This is a good question. My answer: As many times as it takes to produce the result you want produced.

Communication is a very complex phenomenon. However, we rarely think about it that way. What’s more common is to think, I spoke, he/she/they heard. That’s it. Communication complete.

That’s insufficient for effective communication.

Consider we each come to every communication with a file cabinet filled with our past experiences. This file cabinet is our reference point for everything, how things should be, how things shouldn’t be, what things mean, etc. And the biggest barrier to effective communication is that we all think that we have the same things in our file cabinets.

In fact, no two people have the same stuff in their file cabinets because we all have different past experiences, and more importantly, we all have interpreted those past experiences through our own unique point of view.

What does that mean?

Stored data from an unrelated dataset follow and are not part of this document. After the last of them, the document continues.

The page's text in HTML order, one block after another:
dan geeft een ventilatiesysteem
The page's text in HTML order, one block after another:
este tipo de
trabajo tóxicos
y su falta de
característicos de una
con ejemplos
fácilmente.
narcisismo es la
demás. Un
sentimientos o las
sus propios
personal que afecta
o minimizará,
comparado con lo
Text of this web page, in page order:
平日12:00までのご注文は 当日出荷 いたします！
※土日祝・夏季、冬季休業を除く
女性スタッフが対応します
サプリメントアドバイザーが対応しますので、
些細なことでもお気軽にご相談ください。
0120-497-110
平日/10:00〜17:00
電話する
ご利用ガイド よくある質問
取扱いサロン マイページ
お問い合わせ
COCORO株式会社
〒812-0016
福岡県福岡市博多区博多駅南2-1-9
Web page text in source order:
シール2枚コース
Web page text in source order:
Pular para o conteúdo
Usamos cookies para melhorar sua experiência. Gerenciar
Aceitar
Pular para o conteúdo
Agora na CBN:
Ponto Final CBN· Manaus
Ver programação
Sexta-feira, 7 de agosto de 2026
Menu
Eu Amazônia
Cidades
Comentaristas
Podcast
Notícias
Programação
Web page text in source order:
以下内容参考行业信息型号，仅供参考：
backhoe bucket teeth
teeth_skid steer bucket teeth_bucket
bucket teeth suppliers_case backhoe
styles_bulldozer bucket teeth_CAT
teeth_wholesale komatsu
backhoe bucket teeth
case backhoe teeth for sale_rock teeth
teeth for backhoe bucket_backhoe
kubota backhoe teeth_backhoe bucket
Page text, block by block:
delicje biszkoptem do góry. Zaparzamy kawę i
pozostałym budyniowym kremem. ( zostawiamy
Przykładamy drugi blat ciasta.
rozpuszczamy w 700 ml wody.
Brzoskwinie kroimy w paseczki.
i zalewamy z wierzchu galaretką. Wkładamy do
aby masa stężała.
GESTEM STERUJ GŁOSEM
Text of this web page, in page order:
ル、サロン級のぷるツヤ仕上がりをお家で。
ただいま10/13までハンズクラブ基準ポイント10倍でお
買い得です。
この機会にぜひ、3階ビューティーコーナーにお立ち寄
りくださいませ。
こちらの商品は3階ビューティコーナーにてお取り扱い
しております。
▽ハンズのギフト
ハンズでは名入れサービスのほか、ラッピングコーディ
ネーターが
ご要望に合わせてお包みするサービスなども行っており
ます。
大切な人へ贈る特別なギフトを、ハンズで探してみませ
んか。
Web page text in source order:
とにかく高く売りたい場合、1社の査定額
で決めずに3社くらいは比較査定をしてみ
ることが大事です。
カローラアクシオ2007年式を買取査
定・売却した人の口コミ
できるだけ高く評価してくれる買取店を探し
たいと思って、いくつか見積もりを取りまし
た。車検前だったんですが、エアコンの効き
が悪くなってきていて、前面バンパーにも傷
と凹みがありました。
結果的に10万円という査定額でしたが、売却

Here is an example:

Mom: Kids, I want you to clean the garage today
Kids: Ok, mom, we will. (Hey, they are good kids, what can I say)
Mom goes off to work and the kids go outside to clean the garage.
Mom returns home from work to find the outside of the garage sparkling clean but the inside still a mess.

The mom in this scenario thinks she was clear because she knew what she meant and ASSUMED the kids knew what she meant. This is such a common problem. The worst part is we then assign meaning to the kids failure to produce the desired result, i.e., “They were being… defiant, smart asses, difficult, etc.” By blaming the “listener” (the kids in this case) we don’t recognize that it was a communication breakdown. Instead we think we have to motivate the kids, or teach them teamwork or something else to fix them.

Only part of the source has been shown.